[Stored records]
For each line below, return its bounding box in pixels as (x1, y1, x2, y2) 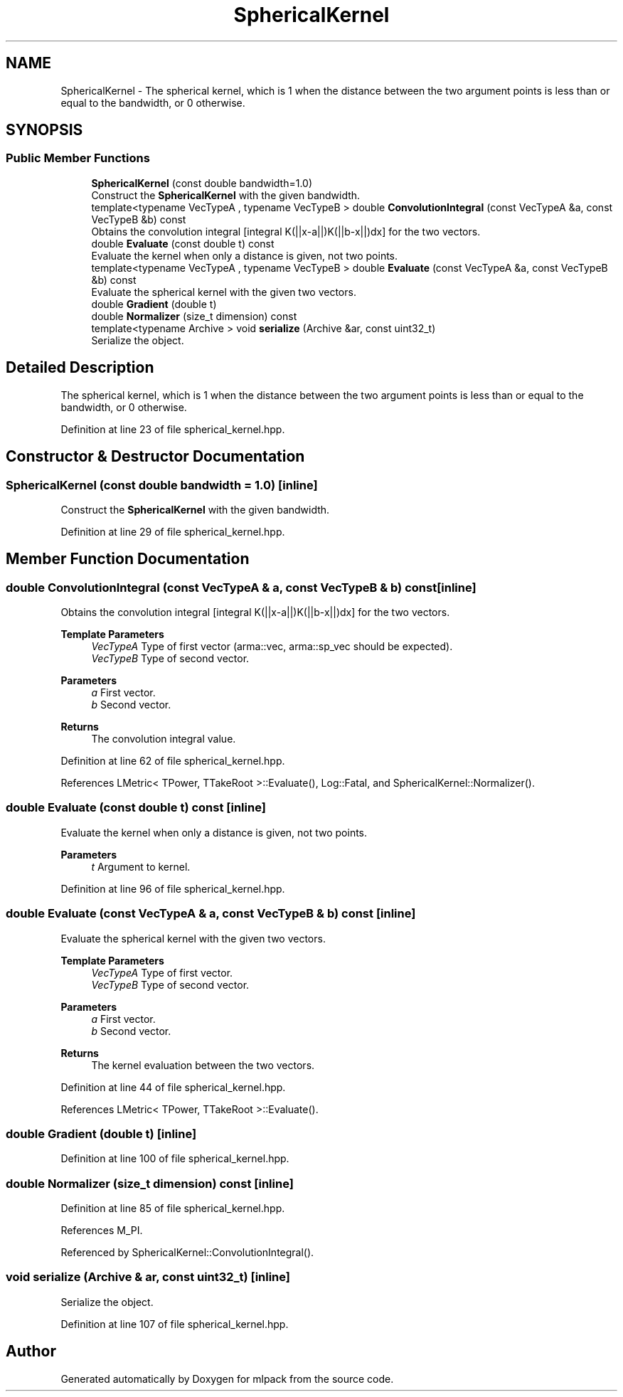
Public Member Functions (6, 151, 150, 166)
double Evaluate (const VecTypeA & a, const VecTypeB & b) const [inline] (6, 906, 416, 921)
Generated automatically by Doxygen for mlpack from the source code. (60, 1372, 394, 1385)
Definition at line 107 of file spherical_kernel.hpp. (60, 1317, 289, 1330)
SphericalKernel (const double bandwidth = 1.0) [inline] (6, 477, 318, 492)
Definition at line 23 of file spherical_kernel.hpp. (60, 423, 285, 435)
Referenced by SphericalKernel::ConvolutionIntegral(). (60, 1246, 314, 1259)
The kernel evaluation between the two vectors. (91, 1058, 315, 1071)
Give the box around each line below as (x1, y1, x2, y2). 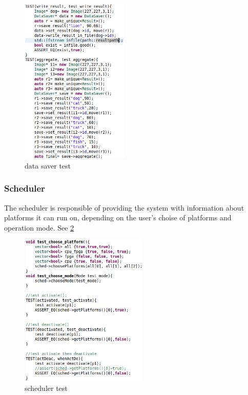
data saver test (25, 160, 71, 171)
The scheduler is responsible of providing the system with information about (4, 202, 244, 213)
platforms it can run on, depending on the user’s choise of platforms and (4, 212, 232, 223)
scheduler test (25, 383, 68, 393)
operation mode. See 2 (4, 222, 74, 233)
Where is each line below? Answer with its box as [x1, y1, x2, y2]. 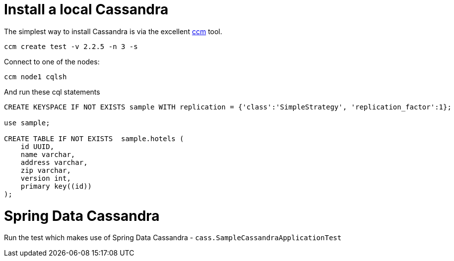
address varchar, [20, 158, 88, 166]
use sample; [4, 118, 50, 127]
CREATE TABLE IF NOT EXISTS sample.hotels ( [4, 134, 184, 143]
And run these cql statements [4, 87, 100, 96]
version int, [20, 174, 71, 182]
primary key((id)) [20, 182, 92, 190]
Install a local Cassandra [4, 1, 169, 18]
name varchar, [20, 150, 75, 158]

**Task directions**
Using the entries shown above, reproduce verbatim the lines from the line bearing "double Evaluate (const" to the line bearing "SphericalKernel (const double", inclusive.

**Expected output**
double Evaluate (const VecTypeA & a, const VecTypeB & b) const [inline] (6, 906, 416, 921)
Generated automatically by Doxygen for mlpack from the source code. (60, 1372, 394, 1385)
Definition at line 107 of file spherical_kernel.hpp. (60, 1317, 289, 1330)
SphericalKernel (const double bandwidth = 1.0) [inline] (6, 477, 318, 492)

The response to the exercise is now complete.